I decided to write a book about my life, I’ve just begun. So i had to think and remember the first time I met my biological for the first time. I needed to remember every little feeling I had back then. And it’s hard to look back at this because I was so happy with them and so sad when we left Colombia. I remember how much I cried on the flight home, I cried the whole flight from Bogota to Frankfurt, I slept very much but when I was awake I cried and was angry. When we was in Frankfurt and we were waiting for the flight to Denmark I cried even though it was my birthday. I even started to cry on the last flight. When we met my adoptive mom at the airport I cried and then I was happy I was home.
But when I went to sleep I continued to cry. I wasn’t myself the following weeks. And I didn’t find anything good in life in Sweden. If I didn’t went to school I should lay in bed. I guess I was depressed. I don’t cry as much as I did then but sometimes I miss them so much that I start to cry, the good memories make me cry because I had a good time.
Now I think it is healthy to cry but when I went to school I kept everything for myself until I couldn’t take it anymore. So I started to cry for a tiny little thing anyone said.
I guess my boyfriend saved me because for a while I was really depressed. I felt lonely and lost and I thought nobody understood my problems. But now I have other things to think about.
I can be happy because I know I will return to Colombia and I know what to do in the future. If you’re sad or depressed remember that soon everything will be better even though it can take a while.
A funny thing is that when I started to write this post I cried and I had to dry my nose and now I’m happy again and feel ready to go out with the dogs.
Today I was at the employment Agency (is it the correct word?) because I need a job and if I don’t get one I need unemployment benefits (?) God I’ve never used these words in other languages than swedish. So I had to tell the lady where I have worked before. And suddenly she just asked “Where are you born?” and I wasn’t prepared for that type of questions so it took a while for me to answer then I answered “ehh Colombia..”. I mean why does she need to know that? either way I’ve never got these type of questions since I was like fourteen or something and now I’m not embarrassed to say where I come from because I know almost everything about my roots.
One time when I went to the doctor, she asked me if there were anyone in my family who had heart deceases. And I had to think a while because first I thought about my grandfather here in Sweden then I remembered “Right…we’re not blood related” so I told here the truth that I was adopted and didn’t know, then she had to know more about me because for her it sounded interesting but for me it’s annoying to tell non-adoptees about my roots. Because adoptees know how it is and they listen and understand but when non-adoptees hear about it they just think it’s interesting and entertaining like a movie or a book, something you can tell the family when you’re eating or tell your friends.
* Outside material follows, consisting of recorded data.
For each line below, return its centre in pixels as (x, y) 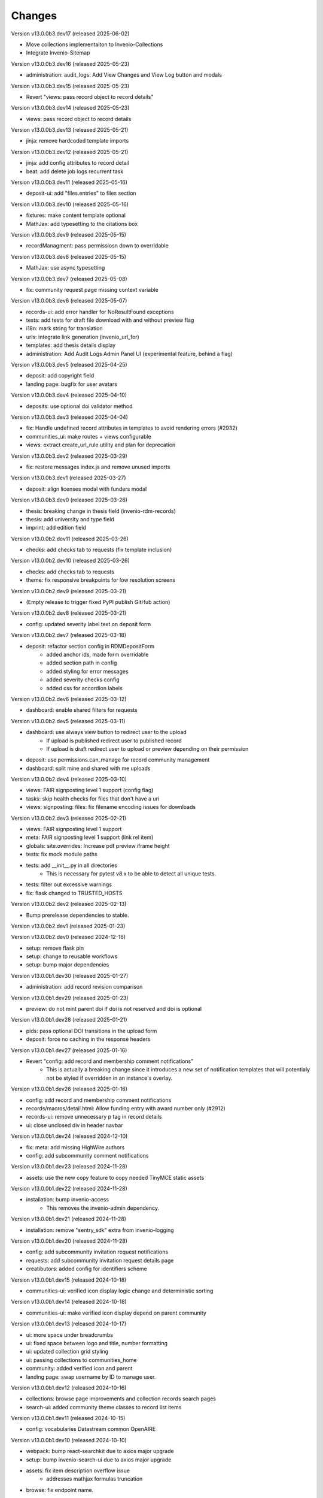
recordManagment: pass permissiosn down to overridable (97, 246)
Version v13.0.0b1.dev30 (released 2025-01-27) (70, 975)
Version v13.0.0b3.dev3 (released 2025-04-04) (70, 417)
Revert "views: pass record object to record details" (90, 96)
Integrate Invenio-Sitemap (58, 53)
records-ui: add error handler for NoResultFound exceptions (100, 312)
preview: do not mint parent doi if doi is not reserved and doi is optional (114, 1009)
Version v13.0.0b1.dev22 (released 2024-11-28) (69, 1189)

My favorite song right now.
Oh my god I don’t know why I thought of this earlier but I made a list on my spotify account and I named it “I miss Colombia”. On this playlist I only have songs by artists from Latin America, mostly Colombia. So when I feel like I miss Colombia or my bio family I just listen to this playlist and like thinking about when I was there. It helps because after a few songs I’m much happier.
I’m sitting in a house, it’s cold outside. I’m thinking of you for a while, then I’m starting to worry about what I should write to my boyfriend and then the day goes on. But at the night I’m thinking about you again and what you and my other brothers are doing. I’m falling asleep after I thought of you. I miss you, my brother
Yesterday, me and my sister talked to her biological family through skype, she wanted me to be there because I am the only one who can translate, and when she’s talking to them she’s very nervous. So we talked to them until I needed to sleep. It’s kind of cool because I’ve been in their house so I recognize the room they are talking from and it is bringing back some memories.
So when I went to sleep I remembered everything more, and I started to miss my own family, it’s good that I can write to them but it’s not the same when I am in the same room as them. I remember every day when I woke up, they asked me how I slept and then came with breakfast to me. And when I played with my little cousin, she just wanted to play so my brother had to tell her that I am tired.
I’m looking forward to meet them, Pipe is probably taller and not like a little baby anymore, and Diego is a teenager so maybe he had changed. I miss Fabians smile and laughter. And then Jhon, my brother with the same blood and genes…
Since I can’t sleep I decided to write a bit.
Today was my sisters birthday, now she’s 15 and it feels special because now she’s not a little girl, I remember when I was 15, it feels like it was yesterday. I hope she’s enjoying the time because soon she will be an adult with responsibilities.
And yeah now I’m unemployed, I’m looking for a job until the summer (will go to colombia in the summer) and then I want to study to a preschool teacher or kindergarten teacher.